→ RECORDS TO PROCESS
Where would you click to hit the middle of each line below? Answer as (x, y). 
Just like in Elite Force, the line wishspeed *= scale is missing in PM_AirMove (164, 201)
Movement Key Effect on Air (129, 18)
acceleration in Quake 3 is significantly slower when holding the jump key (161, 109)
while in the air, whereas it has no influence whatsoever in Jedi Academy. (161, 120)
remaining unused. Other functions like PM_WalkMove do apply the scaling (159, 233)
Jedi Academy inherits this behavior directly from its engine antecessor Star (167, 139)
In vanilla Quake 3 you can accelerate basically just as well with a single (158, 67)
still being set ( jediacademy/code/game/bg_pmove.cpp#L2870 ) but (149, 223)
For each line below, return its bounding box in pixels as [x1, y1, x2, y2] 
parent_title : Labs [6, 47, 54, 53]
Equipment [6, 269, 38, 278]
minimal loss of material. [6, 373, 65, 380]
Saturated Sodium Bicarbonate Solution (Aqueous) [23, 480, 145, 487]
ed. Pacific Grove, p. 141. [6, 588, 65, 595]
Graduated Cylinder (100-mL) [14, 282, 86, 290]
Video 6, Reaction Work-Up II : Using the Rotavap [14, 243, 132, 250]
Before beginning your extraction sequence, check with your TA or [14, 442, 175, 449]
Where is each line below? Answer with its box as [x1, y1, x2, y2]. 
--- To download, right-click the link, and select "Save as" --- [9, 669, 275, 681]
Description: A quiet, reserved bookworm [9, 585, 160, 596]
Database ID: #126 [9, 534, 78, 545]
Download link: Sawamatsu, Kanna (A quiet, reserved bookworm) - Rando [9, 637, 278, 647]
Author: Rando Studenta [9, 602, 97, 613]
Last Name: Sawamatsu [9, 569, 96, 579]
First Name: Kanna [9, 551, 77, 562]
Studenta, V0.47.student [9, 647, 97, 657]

---

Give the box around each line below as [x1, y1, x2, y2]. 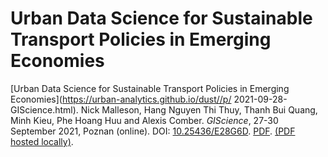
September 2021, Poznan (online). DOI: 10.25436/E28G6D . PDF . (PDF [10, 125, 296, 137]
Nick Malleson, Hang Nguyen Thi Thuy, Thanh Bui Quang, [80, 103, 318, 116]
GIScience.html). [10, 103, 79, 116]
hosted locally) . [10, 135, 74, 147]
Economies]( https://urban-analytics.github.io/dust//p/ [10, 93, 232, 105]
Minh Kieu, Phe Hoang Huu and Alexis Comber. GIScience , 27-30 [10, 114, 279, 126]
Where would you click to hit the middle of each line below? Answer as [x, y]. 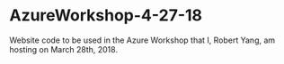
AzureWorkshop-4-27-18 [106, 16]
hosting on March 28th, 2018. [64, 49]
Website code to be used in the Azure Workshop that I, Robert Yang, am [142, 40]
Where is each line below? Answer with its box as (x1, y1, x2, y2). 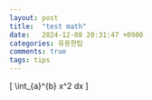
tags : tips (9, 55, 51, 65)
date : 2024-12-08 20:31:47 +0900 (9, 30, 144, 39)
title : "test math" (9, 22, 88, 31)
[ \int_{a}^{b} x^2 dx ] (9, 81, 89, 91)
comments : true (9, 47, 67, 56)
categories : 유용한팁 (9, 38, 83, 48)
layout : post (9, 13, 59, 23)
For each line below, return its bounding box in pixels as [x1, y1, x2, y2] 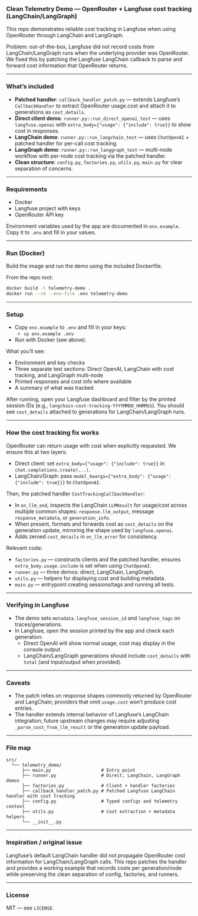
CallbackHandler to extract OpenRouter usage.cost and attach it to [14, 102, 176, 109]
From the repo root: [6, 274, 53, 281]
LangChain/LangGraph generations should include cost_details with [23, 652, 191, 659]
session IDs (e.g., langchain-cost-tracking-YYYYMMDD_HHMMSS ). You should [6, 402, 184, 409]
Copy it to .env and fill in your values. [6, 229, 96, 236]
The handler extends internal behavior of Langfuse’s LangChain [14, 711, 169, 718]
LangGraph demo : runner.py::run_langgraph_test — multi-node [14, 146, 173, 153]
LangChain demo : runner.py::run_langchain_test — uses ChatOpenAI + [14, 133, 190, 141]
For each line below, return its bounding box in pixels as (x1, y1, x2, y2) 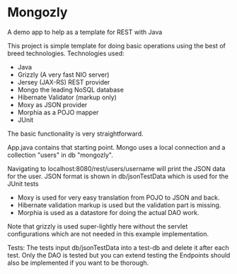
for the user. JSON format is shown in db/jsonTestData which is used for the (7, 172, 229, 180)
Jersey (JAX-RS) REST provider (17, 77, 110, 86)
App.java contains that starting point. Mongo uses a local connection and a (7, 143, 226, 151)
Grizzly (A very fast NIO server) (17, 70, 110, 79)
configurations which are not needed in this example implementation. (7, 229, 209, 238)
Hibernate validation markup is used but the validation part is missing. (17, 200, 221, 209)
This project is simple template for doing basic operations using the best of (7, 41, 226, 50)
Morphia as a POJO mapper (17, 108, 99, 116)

→ INSTRUCTIONS FOR THE TASK
Would you count the lines of the listing above that hold the string "should" and give only the resulting number?

→ RESPONSE AREA
2